Mileschi contre la destruction de l'éducation

Chères et chers collègues,

Que ceux que ces messages irritent veuillent bien me pardonner. Ils sont les symptômes de ma très grande inquiétude, que chaque étape de la « restructuration » de l’université, pressentie depuis des années et entreprise depuis 2007, confirme.

Mon inquiétude n’est pas égoïste. Je ne défends pas ma peau (je suis largement, selon les critères hautement douteux qu’on veut bientôt nous imposer, un « chercheur publiant » ; je suis professeur de 1ère classe ; je suis bénéficiaire de la Prime d’encadrement doctoral et de recherche ; je ne suis certes pas parmi les plus directement menacés dans ma carrière par tout ce qui se trame) ; je ne suis pas non plus animé par le seul souci de « ma » discipline (la préparation au CAPES d’italien n’existe pas à Nanterre, ce n’est donc pas pour la sauver que je m’agite).

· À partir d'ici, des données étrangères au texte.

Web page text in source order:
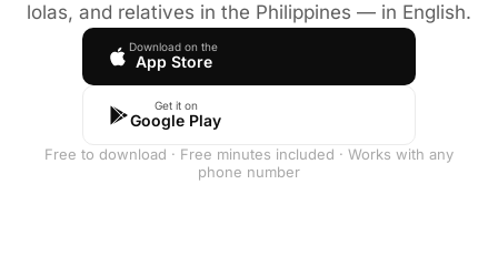
lolas, and relatives in the Philippines — in English.
Download on the
App Store
Get it on
Google Play
Free to download · Free minutes included · Works with any
phone number

Mon inquiétude et ma détermination à « faire quelque chose » tiennent à ma conception du service public, de l’enseignement, de la recherche, de l’université. Je ne peux accepter en silence qu’on prétende recruter les enseignants de demain, ceux qui formeront les citoyens de demain, selon des procédures qui ostensiblement déprécient le savoir (abaissement drastique de la place des disciplines dans l’évaluation des candidats, au profit d’une évaluation de « l’aptitude à enseigner » hors toute pratique de l’enseignement ou d’une connaissance du système administratif qui trahit le projet de transformer les enseignants en bureaucrates dociles), qui mentent en prétendant augmenter la durée de la formation (à l’issue de son année de stage, l’enseignant titulaire détenteur d’un CAPES est déjà à bac + 5 !), qui ajoutent une année non rémunérée à la formation, aggravant les effets de l'injustice sociale. Je ne peux accepter en silence la démolition du statut des enseignants-chercheurs qui créera au sein de notre communauté des disparités délétères de traitement, une personnalisation des carrières qui laissera (encore plus) le champ libre à l’arbitraire, au copinage, à l’injustice, et qui détruira les solidarités nécessaires au fonctionnement en équipes (pédagogiques ou de recherche). Je ne peux accepter en silence la précarisation de celles et ceux qui travaillent pour le service public, précarisation qui frappe depuis des années les personnels administratifs (30% de contrats précaires en moyenne dans les universités). Je ne peux accepter en silence la menace que font peser toutes ces "évolutions" sur la qualité de la recherche et de l'enseignement. Je ne peux accepter en silence que l’État se désengage financièrement de l’école, supprime des postes par milliers (900 suppressions annoncées pour 2009 dans l’université), renonce de fait à l’idée d’une école républicaine et laïque. Je ne peux accepter que, demain, l’éducation devienne un « marché » comme les autres, un espace de plus pour l’intérêt et le profit privés. Je ne peux accepter que l’école abdique ainsi son idéal fondateur.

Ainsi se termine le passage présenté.